▶ [Material for this exercise]:
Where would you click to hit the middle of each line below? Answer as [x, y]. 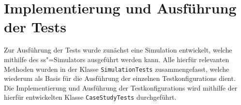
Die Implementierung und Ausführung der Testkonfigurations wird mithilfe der [121, 87]
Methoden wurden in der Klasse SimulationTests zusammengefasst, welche [117, 69]
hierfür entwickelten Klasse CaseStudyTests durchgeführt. [90, 97]
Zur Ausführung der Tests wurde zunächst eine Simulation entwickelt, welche [118, 50]
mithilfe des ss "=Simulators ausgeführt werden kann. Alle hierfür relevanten [117, 59]
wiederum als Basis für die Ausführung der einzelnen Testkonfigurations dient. [120, 78]

▶ [Action item]: An exact copy of every record above is required, with all pictures omitted.

▶ [Task answer]:
Where would you click to hit the middle of each line below? Answer as [x, y]. 
Die Implementierung und Ausführung der Testkonfigurations wird mithilfe der [121, 87]
Methoden wurden in der Klasse SimulationTests zusammengefasst, welche [117, 69]
hierfür entwickelten Klasse CaseStudyTests durchgeführt. [90, 97]
Zur Ausführung der Tests wurde zunächst eine Simulation entwickelt, welche [118, 50]
mithilfe des ss "=Simulators ausgeführt werden kann. Alle hierfür relevanten [117, 59]
wiederum als Basis für die Ausführung der einzelnen Testkonfigurations dient. [120, 78]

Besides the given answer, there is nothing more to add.